=== Source records ===
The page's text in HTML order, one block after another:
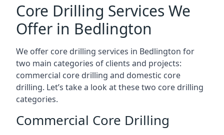
Core Drilling Services We
Offer in Bedlington
We offer core drilling services in Bedlington for
two main categories of clients and projects:
commercial core drilling and domestic core
drilling. Let’s take a look at these two core drilling
categories.
Commercial Core Drilling
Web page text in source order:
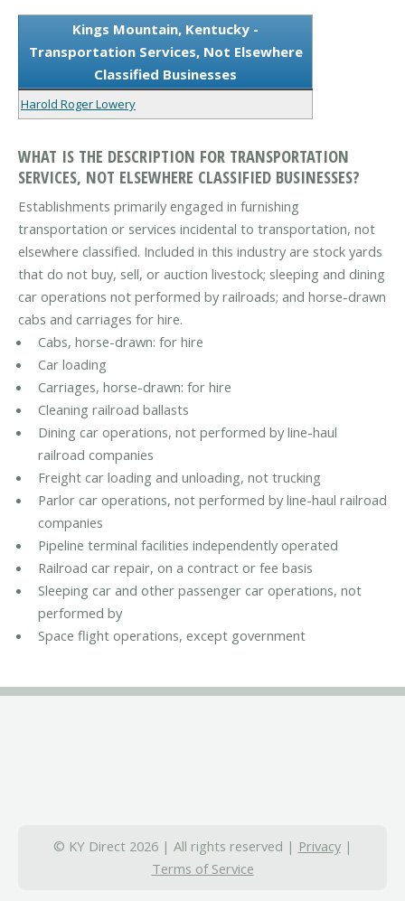
Kings Mountain, Kentucky -
Transportation Services, Not Elsewhere
Classified Businesses
Harold Roger Lowery
WHAT IS THE DESCRIPTION FOR TRANSPORTATION
SERVICES, NOT ELSEWHERE CLASSIFIED BUSINESSES?
Establishments primarily engaged in furnishing
transportation or services incidental to transportation, not
elsewhere classified. Included in this industry are stock yards
that do not buy, sell, or auction livestock; sleeping and dining
car operations not performed by railroads; and horse-drawn
cabs and carriages for hire.
Cabs, horse-drawn: for hire
Car loading
Carriages, horse-drawn: for hire
Cleaning railroad ballasts
Dining car operations, not performed by line-haul
railroad companies
Freight car loading and unloading, not trucking
Parlor car operations, not performed by line-haul railroad
companies
Pipeline terminal facilities independently operated
Railroad car repair, on a contract or fee basis
Sleeping car and other passenger car operations, not
performed by
Space flight operations, except government
© KY Direct 2026 | All rights reserved | Privacy|
Terms of Service
===
Tally how many lines in the material above hold the word "horse". Write only that number.

Answer to this problem.
3